Solution#2: Use custom, in-memory http proxy

Write a simple http proxy server and have it start in it's separate thread during application startup and initialization. See Example simple proxy server.

Have your application configured to use above HTTP proxy for all your requests. See configuring Java to use Proxies.

Now all your traffic is going through above proxy, just like how it happens in fiddler. Hence you have access to raw http stream "from client to server" as well as "back from server to client". You will have to interpret this raw information and log it as required.

Update: Use HTTP Proxy as Adapter to SSL based Web Server.

  == Client System =============================== 
  |                                              | 
  |    ------------------------------            | 
  |   |                              |           | 
  |   |    Java process              |           | 
  |   |                       ----   |           | 
  |   |        ----------    |    |  |           | 
  |   |       |          |    -O  |  |           | 
  |   |       |  Logging |        |  |           | 
  |   |       |   Proxy <---HTTP--   |    -----  | 
  |   |       |  Adapter |           |   |     | | 
  |   |       |  Thread o------------------>   | | 
  |   |       |        o |           |   |     | | 
  |   |        --------|-            |   | Log | | 
  |   |                |             |    -----  | 
  |    ----------------|-------------            | 
  |                    |                         | 
  =====================|========================== 
                       |                           
                       |                           
                     HTTPS                         
                      SSL                          
                       |                           
  == Server System ====|========================== 
  |                    |                         | 
  |    ----------------|----------------         | 
  |   |                V                |        | 
  |   |                                 |        | 
  |   |   Web Server                    |        | 
  |   |                                 |        | 
  |    ---------------------------------         | 
  |                                              | 
  ================================================ 
                                                   

Solution 4 - Java

In Linux you can run the VM under strace:

strace -o strace.out -s 4096 -e trace=network -f java ...

Solution 5 - Java

To refresh with Java 8 environment:

Following @sleske answer

System.setProperty("javax.net.debug","all");

worked for me out of the box.

Also was @weberjn suggestion of

strace -o strace.out -s 4096 -e trace=network -f java

but not useful if handling with SSL traffic as it dumps encoded stream.

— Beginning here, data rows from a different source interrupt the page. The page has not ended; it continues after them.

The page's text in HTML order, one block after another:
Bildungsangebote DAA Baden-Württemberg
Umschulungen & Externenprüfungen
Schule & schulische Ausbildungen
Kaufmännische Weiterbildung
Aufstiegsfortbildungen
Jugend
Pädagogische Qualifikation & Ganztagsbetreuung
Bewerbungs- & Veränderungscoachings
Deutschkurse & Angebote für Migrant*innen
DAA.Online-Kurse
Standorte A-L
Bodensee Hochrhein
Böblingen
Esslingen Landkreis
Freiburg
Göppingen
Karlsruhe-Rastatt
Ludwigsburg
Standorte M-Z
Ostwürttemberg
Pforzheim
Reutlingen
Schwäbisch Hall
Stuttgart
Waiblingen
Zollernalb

All other code tricks did not work for me, but maybe not trying enough hard.

Solution 6 - Java

I don't think you can do that automatically, but you could subclass FilterOutputStream and FilterInputStream with the HttpUrlConnection's output and input streams as parameters. Then as bytes are written/read, log them as well as pass them through to the underlying streams.

Solution 7 - Java

What about using AspectJ to insert a Pointcut to add logging advice around a method? I believe AspectJ can weave it's way into private/protected methods.

It appears that sun.net.www.protocol.http.HttpURLConnection.writeRequest may call sun.net.www.http.HttpClient.writeRequest which takes the MessageHeader Object as an input so that would be your target.

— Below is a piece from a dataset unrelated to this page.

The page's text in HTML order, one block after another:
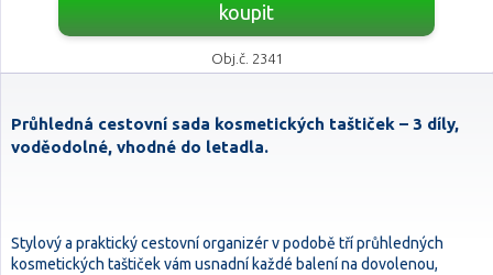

In the end this might work but will be awfully fragile and only work on the Sun JVM; and really you could only trust the exact version you are using.

Solution 8 - Java

On the off chance, that you're only interested in getting at the content on the wire (headers, body etc), you might want to give wireshark a go.

This has the advantage of not having to change any code, though if enabling logging through code was what you're after, this answer is not applicable.